O avanço do AB 1921 da Califórnia é inseparável das ações recentes da SKG a nível europeu. Em abril deste ano, o SKG foi convidado a participar de uma audiência relevante do Parlamento Europeu e trouxe as assinaturas em nomes reais de mais de um milhão de jogadores europeus para solicitar à UE que formulasse regulamentos semelhantes para proteger os direitos dos jogadores após o "fim da vida" dos jogos digitais. A União Europeia está actualmente a avaliar a sua própria versão das regras, que alargou o movimento em torno dos "Jogos Stop Killing" das plataformas sociais e petições comunitárias às batalhas legislativas transatlânticas.
O fundador da SKG é o conhecido YouTuber Ross Scott, que fundou oficialmente a organização em 2024. O gatilho foi a decisão da editora francesa Ubisoft de desligar os servidores do jogo de corrida “The Crew”, uma medida que deixou mais de 12 milhões de jogadores que compraram versões físicas ou digitais do jogo coletivamente sem acesso ao jogo. Na época, a Ubisoft disse que os jogadores deveriam se acostumar a “não possuir realmente o jogo” e lamentou que “nada dura para sempre”. Hoje, esta paralisação do serviço desencadeou uma ação judicial movida por grupos de consumidores em França. A Ubisoft prometeu que futuros novos jogos incluirão um modo offline para aliviar as preocupações dos jogadores sobre serem “forçados a serem descartados”.
Com o avanço da lei da Califórnia e a elaboração da legislação da UE, o debate em torno de “se os jogos digitais podem terminar bem” está a passar da comunidade de jogadores para o nível de elaboração de políticas.
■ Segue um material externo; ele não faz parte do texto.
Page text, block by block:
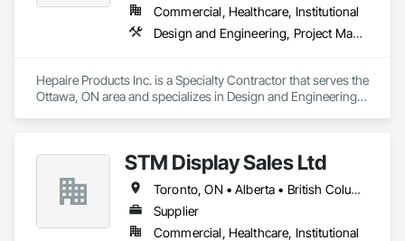
At DahaBIM, we help shape the future of construction through
advanced Building Information Modeling (BIM). Our expert-
detail, and make data-driven decisions at every stage.
Commercial, Healthcare, Institutional
Design and Engineering, Project Management and Coordination
Hepaire Products Inc. is a Specialty Contractor that serves the
Ottawa, ON area and specializes in Design and Engineering,
STM Display Sales Ltd
Toronto, ON • Alberta • British Columbia • Manitoba • Nova Scotia • Ontario • Prince Edward Island • Québec • Saskatchewan
Supplier
Commercial, Healthcare, Institutional
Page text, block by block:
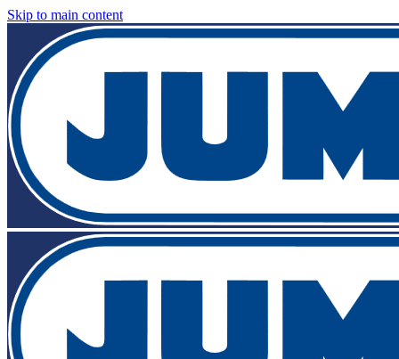
Skip to main content
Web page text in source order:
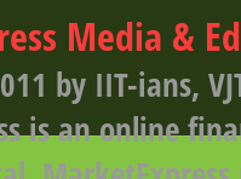
Media &
by IIT-ians,
is an online
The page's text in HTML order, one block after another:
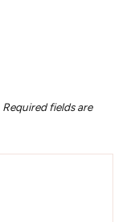
Required fields are
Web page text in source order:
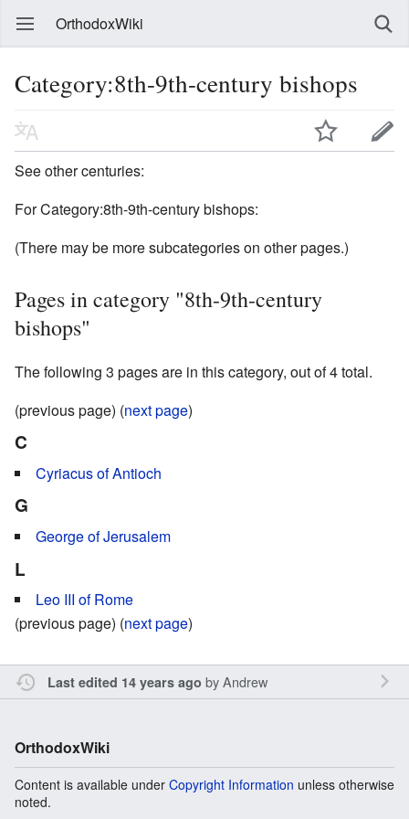
OrthodoxWiki
Category:8th-9th-century bishops
See other centuries:
For Category:8th-9th-century bishops:
(There may be more subcategories on other pages.)
Pages in category "8th-9th-century
bishops"
The following 3 pages are in this category, out of 4 total.
(previous page) (next page)
C
Cyriacus of Antioch
G
George of Jerusalem
L
Leo III of Rome
(previous page) (next page)
Last edited 14 years ago byAndrew
OrthodoxWiki
Content is available under Copyright Information unless otherwise
noted.
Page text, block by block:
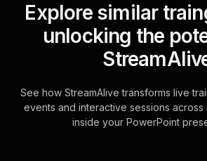
Explore similar
unlocking the
See how StreamAlive transforms live
events and interactive sessions
inside your PowerPoint
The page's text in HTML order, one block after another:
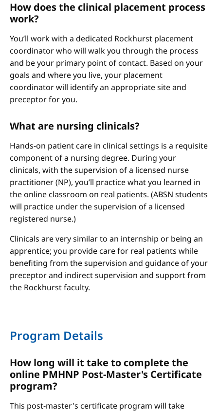
How does the clinical placement process
work?
You’ll work with a dedicated Rockhurst placement
coordinator who will walk you through the process
and be your primary point of contact. Based on your
goals and where you live, your placement
coordinator will identify an appropriate site and
preceptor for you.
What are nursing clinicals?
Hands-on patient care in clinical settings is a requisite
component of a nursing degree. During your
clinicals, with the supervision of a licensed nurse
practitioner (NP), you’ll practice what you learned in
the online classroom on real patients. (ABSN students
will practice under the supervision of a licensed
registered nurse.)
Clinicals are very similar to an internship or being an
apprentice; you provide care for real patients while
benefiting from the supervision and guidance of your
preceptor and indirect supervision and support from
the Rockhurst faculty.
Program Details
How long will it take to complete the
online PMHNP Post-Master's Certificate
program?
This post-master's certificate program will take
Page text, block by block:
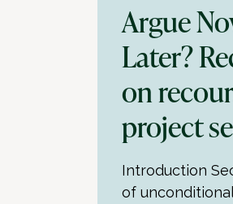
Argue
Later?
on
project
Introduction
of
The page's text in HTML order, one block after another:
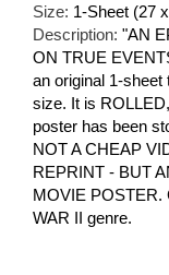
Size: 1-Sheet (27
Description: "AN
ON TRUE
an original 1-
size. It is
poster has been
NOT A CHEAP
REPRINT - BUT
MOVIE POSTER.
WAR II genre.

De um lado estão organizações ativistas e grupos de jogadores que defendem que os consumidores têm o direito de continuar jogando os jogos comprados após o desligamento dos servidores. Do outro lado estão as associações industriais e os editores que enfatizam as limitações da tecnologia, do licenciamento e dos modelos de negócios. Se o AB 1921 pode ser aprovado apesar da oposição da ESA pode tornar-se um dos principais indicadores da direção desta controvérsia global.